How old are the puppies? Our puppy play sessions were supervised by our trainer, with each owner also watching their own pup. When things got intense, we separated them for a quick breather (often just 30 seconds or so) then released them again. If things continued to escalate, game over/nap time. Puppies get tired _very_ fast (even if it doesn’t seem like it) and their impulse control goes down to zero.

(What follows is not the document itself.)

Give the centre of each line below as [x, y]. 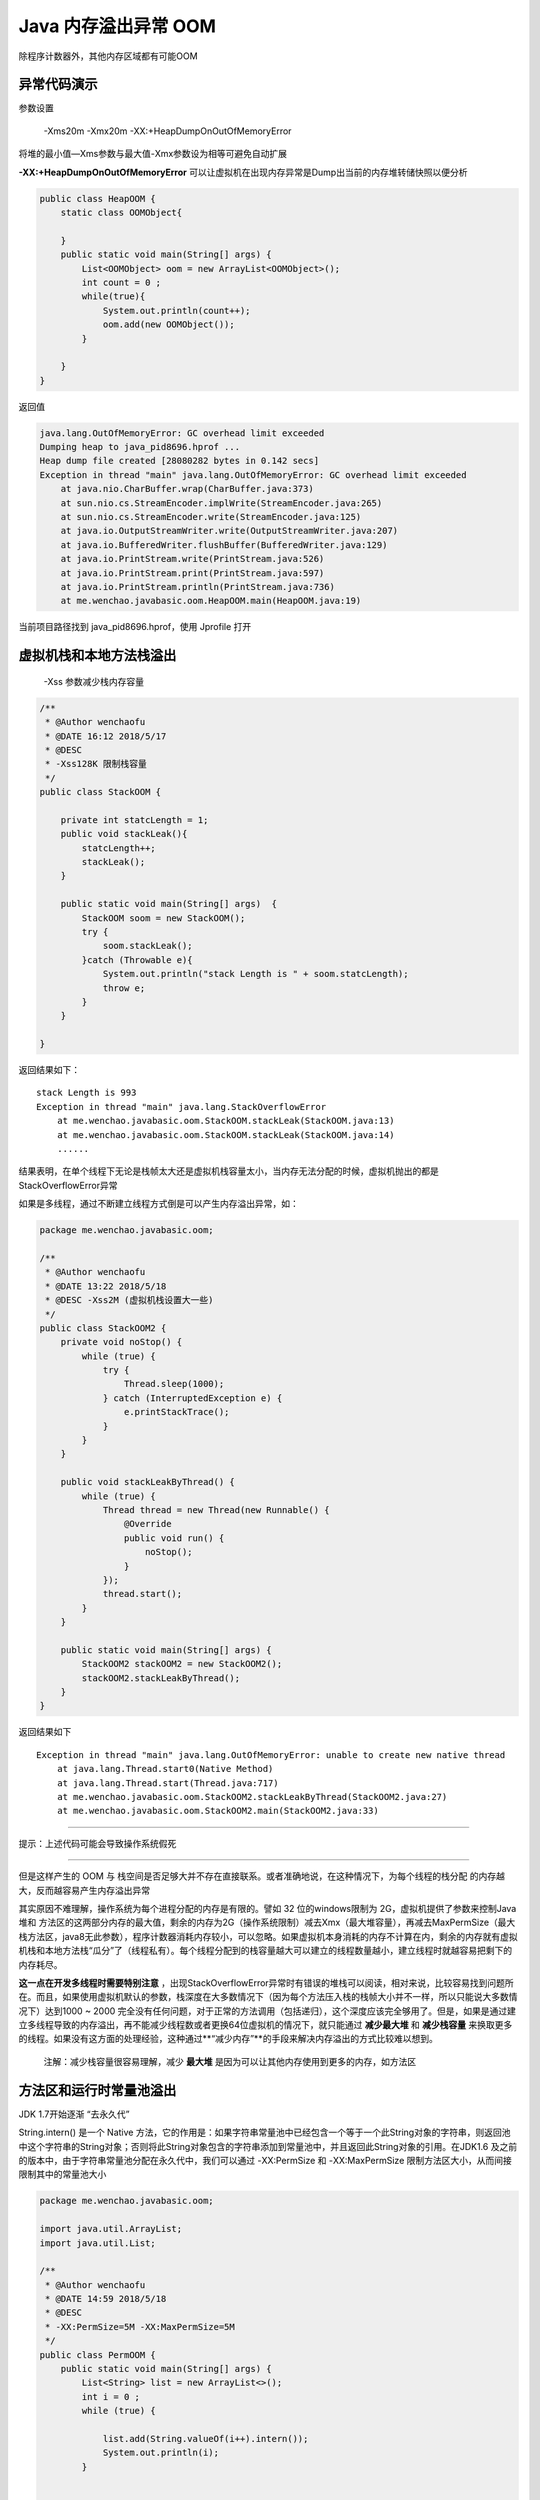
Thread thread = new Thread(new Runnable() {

For the first 6 months, I’d say they were only playing for about 20 minutes at a time. Eventually it was 30 minutes. Then 45. Now, at 20 months old, Peggy plays for an hour. Anything beyond that and it goes downhill.


----------



## johnboy (Feb 1, 2021)

PeggyTheParti said:


> How old are the puppies? Our puppy play sessions were supervised by our trainer, with each owner also watching their own pup. When things got intense, we separated them for a quick breather (often just 30 seconds or so) then released them again. If things continued to escalate, game over/nap time. Puppies get tired _very_ fast (even if it doesn’t seem like it) and their impulse control goes down to zero.
> 
> For the first 6 months, I’d say they were only playing for about 20 minutes at a time. Eventually it was 30 minutes. Then 45. Now, at 20 months old, Peggy plays for an hour. Anything beyond that and it goes downhill.


Yes we were allowing them to play to long, 1 to 2 hours. I'm glad I asked.


----------